A distributed resolution technique for \(\mathcal {E L}^+\) classification is presented in [18] without evaluation. Though not distributed, parallelization of OWL 2 EL classification has been studied in [8, 17]. Classifying EL ontologies on a single machine using a database has been tried in [6].

7 Conclusion

We described DistEL, an open source distributed reasoner and presented a traffic data application where ontologies are generated from streaming data. We show that existing reasoners were not able to classify traffic data and other large ontologies.

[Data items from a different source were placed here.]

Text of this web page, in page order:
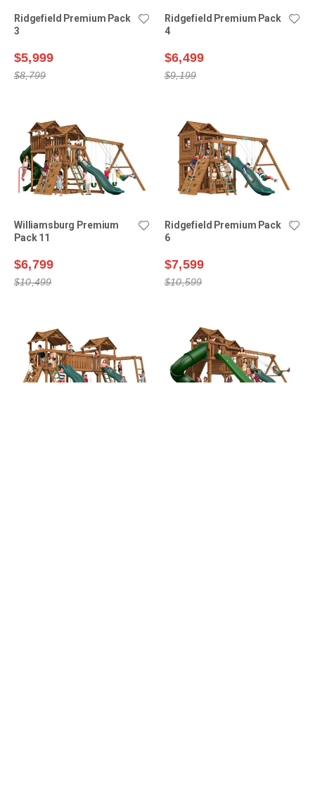
Ridgefield Premium Pack
3
$5,999
$8,799
Ridgefield Premium Pack
4
$6,499
$9,199
Williamsburg Premium
Pack 11
$6,799
$10,499
Ridgefield Premium Pack
6
$7,599
$10,599

Our system on the other hand handles these large ontologies and shows good speedup with increase in the number of machines in the cluster.

Ontologies continue to grow and to hope to keep their representations in the main memory of single machines, no matter how powerful and expensive, is hardly realistic. Large farms of commodity inexpensive machines will push the field of ontology reasoning.

Next, we plan to further explore approaches to efficiently manage communication overhead, including other ontology partitioning strategies as well as alternate classification approaches and rule sets such as the one from ELK. We also plan to do performance modeling and fine-grained analysis on larger datasets, with higher number of nodes in the cluster. Alternatives to the usage of Redis including developing custom storage and data structure solutions can also be looked into.